Durante a audiência judicial de 7 de junho de 2016, Burkina Faso avançou o argumento de que,
apesar do progresso feito no processo de julgamento do caso em nível nacional, e notadamente em
virtude das decisões proferidas pela Suprema Corte de Burkina Faso, Burkina Faso manteve sua
posição sobre a questão da presença de advogados estrangeiros entre os advogados constituídos
para o Requerente e sobre a questão das conversas telefônicas sob escuta.
IV. ANÁLISE DO TRIBUNALAS À FORMALIDADE
Burkina Faso levantou duas objeções: uma baseada na falta de jurisdição do Tribunal em questões
relativas à aplicação do direito interno de Burkina Faso em geral, e a Constituição de Burkina Faso
em particular; a outra, baseada na pendência de litispendência, que o juiz em nível local do sistema
de tribunais domésticos de Burkina Faso já tinha sido apreendido com os mesmos fatos do caso,
antes de o assunto ser levado ao Tribunal de Justiça da CEDEAO.
De fato, as alegações escritas das duas partes revelam numerosas referências ao direito interno de
Burkina Fasso, seja a Constituição ou muitos outros códigos. O requerente, em particular, pretendia
contestar certas medidas tomadas contra ele em virtude de disposições da Constituição. Por sua vez,
o Estado Demandado invocou vários textos - como a Lei 061-2008/AN de 27 de novembro de 2008,
o Regulamento de Redes e Serviços de Comunicação Eletrônica em Burquina Fasso, ou o Código
Civil de Burquina Fasso - para justificar, notadamente, a escuta da conversa telefônica.
Agora, as normas referidas pelo Tribunal são, em princípio, as normas de direito internacional que
vinculam os Estados Membros. De qualquer forma, esta é a razão pela qual somente os Estados são
réus em processos perante a Corte por violação dos direitos humanos. Portanto, e de acordo com
uma jurisprudência bem estabelecida, todos os pontos de argumentação baseados no direito interno
devem ser colocados de lado.
Em outra instância, o Estado Demandado levantou uma objeção relativa à litispendência, ao alegar
que a Corte Comunitária de Justiça, a CEDEAO deve declinar sua jurisdição na medida em que os
tribunais locais de Burkina Faso já haviam sido submetidos ao mesmo processo no momento em
que se apresentou perante a referida Corte Comunitária de Justiça.
Com relação a este ponto, e julgado contra as circunstâncias do caso em questão, continua sendo
permitido ao Tribunal examinar o escopo dentro do qual julgar a questão que lhe foi submetida. A
verdade é que, em princípio, quando um caso é apresentado ao juiz local sob o sistema judicial
nacional de um Estado-Membro, não há nenhuma barra na Corte Comunitária que a impeça de
apreciar o mesmo caso. Nos termos do artigo 10 do Protocolo Complementar de 2005 sobre o
Tribunal Comunitário de Justiça, o acesso da CEDEAO ao Tribunal só é impraticável quando a
mesma matéria é instituída perante "outra Corte Internacional" para julgamento.

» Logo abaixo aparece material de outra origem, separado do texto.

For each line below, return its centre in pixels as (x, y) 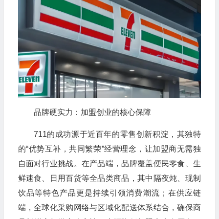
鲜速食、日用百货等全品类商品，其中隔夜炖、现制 (109, 178)
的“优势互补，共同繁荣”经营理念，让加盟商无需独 (109, 149)
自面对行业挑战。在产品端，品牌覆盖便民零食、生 (109, 164)
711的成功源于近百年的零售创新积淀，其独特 (117, 134)
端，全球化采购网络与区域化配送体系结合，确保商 (109, 208)
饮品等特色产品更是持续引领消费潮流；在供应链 (109, 193)
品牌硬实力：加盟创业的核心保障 (92, 112)

Portanto, o fato de que os tribunais burquinenses possam ter sido levados a julgamento, seja em
parte ou no todo, não constitui um obstáculo para que a Corte entretenha esse mesmo caso. Na
mesma linha, é preciso lembrar que a regra do esgotamento dos recursos locais não é aplicável
perante o Tribunal de Justiça da CEDEAO.
AO MÉRITO
Uma vez que os pontos precedentes são claros e precisos, o Tribunal sustenta agora que, à luz da
totalidade dos fatos e da lei produzidos perante ele no decorrer do processo, o caso imediato
apresenta dois problemas. Em primeiro lugar, a questão de proibir o Sr. Djibril Yipéné Bassolé de
escolher advogados de "nacionalidade estrangeira" e, em segundo lugar, a da legitimidade ou não
das conversas telefônicas que possam ter sido gravadas. A posição do Tribunal condicionará o
destino do pedido de reparação, como feito pelo Requerente.